> [Dataset extract]
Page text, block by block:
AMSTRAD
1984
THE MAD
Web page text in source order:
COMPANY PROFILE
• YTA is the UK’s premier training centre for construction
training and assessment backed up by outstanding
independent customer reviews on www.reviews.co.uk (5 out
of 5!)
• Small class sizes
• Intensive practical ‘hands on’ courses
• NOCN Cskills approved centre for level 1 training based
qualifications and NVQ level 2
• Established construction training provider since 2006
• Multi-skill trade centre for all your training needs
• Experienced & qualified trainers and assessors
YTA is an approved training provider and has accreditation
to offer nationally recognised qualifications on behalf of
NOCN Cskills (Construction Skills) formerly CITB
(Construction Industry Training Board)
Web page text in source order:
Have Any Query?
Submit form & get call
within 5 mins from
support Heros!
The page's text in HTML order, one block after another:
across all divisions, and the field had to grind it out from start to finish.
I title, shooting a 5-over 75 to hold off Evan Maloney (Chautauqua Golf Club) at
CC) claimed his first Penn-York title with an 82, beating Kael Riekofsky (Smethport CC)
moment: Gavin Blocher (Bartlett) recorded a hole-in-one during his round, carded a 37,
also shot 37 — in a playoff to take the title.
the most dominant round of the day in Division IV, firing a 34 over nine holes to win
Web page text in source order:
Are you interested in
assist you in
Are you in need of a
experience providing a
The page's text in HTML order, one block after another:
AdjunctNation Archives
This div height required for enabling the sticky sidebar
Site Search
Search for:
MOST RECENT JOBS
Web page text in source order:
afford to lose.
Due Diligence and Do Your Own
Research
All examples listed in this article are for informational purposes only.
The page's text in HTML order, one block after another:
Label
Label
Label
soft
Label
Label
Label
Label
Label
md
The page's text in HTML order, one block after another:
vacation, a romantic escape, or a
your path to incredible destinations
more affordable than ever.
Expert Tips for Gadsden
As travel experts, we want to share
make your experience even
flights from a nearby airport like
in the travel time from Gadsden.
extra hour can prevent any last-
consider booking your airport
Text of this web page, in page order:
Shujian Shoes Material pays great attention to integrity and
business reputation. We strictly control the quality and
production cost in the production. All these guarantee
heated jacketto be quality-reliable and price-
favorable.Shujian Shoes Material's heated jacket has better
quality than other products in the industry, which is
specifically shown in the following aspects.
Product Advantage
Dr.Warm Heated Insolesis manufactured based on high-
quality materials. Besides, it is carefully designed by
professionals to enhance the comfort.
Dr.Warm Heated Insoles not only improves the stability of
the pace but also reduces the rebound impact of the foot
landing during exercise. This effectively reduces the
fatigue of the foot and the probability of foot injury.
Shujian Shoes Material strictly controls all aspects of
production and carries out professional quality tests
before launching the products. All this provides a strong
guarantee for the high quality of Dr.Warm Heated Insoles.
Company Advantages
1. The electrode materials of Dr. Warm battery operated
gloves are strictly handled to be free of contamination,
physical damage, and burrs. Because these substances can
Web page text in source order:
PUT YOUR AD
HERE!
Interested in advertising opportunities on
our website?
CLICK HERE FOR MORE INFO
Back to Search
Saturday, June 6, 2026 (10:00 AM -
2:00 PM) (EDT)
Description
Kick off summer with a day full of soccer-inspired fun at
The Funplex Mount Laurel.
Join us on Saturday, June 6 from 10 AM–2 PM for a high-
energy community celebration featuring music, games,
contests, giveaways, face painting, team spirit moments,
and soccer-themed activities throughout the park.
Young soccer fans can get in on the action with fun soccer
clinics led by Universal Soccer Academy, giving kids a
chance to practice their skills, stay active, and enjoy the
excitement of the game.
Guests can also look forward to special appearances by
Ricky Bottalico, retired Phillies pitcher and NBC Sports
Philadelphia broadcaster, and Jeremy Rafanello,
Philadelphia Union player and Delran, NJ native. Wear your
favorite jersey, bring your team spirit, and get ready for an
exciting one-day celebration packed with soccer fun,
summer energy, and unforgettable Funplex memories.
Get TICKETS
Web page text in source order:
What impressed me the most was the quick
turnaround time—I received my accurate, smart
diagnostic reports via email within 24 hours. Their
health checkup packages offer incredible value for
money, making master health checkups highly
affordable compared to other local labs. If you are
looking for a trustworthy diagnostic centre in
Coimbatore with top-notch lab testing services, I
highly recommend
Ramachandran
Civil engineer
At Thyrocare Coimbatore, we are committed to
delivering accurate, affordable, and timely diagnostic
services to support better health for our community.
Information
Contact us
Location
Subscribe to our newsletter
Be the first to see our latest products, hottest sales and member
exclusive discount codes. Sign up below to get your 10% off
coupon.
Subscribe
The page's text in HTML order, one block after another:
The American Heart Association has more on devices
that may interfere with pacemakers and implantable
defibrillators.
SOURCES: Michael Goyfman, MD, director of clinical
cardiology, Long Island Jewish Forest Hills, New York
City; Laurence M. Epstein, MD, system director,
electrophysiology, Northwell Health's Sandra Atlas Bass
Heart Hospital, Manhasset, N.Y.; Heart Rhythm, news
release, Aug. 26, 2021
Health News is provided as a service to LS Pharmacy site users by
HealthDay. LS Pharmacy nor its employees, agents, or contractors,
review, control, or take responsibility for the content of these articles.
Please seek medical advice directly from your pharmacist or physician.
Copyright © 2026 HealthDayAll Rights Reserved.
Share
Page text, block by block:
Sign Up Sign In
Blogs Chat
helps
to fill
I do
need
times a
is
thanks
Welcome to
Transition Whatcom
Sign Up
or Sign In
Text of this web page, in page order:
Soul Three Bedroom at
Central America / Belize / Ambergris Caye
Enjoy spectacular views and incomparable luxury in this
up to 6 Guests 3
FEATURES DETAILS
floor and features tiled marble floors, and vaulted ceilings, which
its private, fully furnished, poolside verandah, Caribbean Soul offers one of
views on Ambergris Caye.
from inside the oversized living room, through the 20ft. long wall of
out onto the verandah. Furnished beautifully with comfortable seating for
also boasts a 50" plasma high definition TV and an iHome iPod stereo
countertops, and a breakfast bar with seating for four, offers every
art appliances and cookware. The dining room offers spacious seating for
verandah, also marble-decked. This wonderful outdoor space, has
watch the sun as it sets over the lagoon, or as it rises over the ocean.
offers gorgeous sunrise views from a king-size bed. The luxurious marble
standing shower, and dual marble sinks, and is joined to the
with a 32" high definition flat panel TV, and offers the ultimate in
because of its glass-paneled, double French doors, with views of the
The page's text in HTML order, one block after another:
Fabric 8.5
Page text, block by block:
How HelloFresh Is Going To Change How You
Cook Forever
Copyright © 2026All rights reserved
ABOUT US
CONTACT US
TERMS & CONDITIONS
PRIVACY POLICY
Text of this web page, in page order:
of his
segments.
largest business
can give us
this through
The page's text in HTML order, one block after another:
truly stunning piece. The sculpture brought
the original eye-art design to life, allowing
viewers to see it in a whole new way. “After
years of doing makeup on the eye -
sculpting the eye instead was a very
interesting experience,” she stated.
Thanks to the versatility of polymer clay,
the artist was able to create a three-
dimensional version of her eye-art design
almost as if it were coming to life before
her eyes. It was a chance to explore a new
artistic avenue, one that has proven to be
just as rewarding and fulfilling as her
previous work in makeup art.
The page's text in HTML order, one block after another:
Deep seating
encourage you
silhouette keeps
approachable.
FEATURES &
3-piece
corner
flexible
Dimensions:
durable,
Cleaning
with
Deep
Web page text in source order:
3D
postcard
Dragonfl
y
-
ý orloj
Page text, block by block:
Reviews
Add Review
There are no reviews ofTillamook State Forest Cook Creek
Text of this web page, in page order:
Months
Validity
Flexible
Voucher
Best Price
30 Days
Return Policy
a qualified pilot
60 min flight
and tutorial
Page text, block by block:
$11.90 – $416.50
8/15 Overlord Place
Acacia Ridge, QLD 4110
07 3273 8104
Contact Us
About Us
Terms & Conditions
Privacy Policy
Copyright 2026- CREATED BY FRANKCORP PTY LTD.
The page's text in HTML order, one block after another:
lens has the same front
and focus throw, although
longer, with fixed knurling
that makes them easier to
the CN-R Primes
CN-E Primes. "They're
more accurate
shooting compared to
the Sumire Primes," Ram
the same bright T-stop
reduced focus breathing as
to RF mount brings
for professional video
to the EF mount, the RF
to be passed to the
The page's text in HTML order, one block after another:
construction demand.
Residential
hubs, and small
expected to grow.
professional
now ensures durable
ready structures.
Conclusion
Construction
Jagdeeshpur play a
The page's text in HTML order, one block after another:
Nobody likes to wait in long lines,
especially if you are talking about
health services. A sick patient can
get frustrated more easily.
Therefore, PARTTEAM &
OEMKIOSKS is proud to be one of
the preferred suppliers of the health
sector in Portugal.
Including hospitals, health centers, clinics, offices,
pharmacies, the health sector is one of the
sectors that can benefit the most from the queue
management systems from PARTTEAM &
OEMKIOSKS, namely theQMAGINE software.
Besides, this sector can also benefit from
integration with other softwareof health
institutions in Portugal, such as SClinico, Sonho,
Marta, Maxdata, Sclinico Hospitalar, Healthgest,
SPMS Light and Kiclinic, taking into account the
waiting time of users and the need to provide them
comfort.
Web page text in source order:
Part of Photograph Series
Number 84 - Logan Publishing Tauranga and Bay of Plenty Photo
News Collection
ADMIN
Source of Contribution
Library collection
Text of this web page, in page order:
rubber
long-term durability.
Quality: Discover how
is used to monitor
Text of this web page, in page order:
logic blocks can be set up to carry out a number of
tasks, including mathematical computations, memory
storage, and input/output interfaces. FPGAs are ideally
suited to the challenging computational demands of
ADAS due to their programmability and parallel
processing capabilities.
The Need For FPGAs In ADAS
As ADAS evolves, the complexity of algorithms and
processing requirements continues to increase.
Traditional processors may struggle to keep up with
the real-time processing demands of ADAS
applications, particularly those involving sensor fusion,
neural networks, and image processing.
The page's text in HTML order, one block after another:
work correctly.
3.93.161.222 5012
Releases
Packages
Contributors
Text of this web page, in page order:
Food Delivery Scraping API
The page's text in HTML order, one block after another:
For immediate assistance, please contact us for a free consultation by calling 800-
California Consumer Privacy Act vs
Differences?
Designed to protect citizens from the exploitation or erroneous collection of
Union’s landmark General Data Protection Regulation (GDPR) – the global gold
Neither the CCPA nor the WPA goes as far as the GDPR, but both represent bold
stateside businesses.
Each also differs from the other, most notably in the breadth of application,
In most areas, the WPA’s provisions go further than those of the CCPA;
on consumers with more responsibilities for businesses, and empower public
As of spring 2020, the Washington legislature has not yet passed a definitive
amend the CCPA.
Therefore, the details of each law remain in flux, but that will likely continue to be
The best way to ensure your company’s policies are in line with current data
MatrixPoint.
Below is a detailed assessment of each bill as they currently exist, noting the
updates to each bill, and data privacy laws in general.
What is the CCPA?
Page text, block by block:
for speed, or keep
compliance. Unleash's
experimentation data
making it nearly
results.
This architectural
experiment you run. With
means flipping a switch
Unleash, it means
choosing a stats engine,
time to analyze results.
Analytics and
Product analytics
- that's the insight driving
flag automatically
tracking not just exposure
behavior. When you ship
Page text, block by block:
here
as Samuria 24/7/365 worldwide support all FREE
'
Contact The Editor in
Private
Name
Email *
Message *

> [Task to carry out]
In exact wording, restate the lines of the data above from the first through the one holding "Small class sizes", and stop after that line.

> [Written solution]
Page text, block by block:
AMSTRAD
1984
THE MAD
Web page text in source order:
COMPANY PROFILE
• YTA is the UK’s premier training centre for construction
training and assessment backed up by outstanding
independent customer reviews on www.reviews.co.uk (5 out
of 5!)
• Small class sizes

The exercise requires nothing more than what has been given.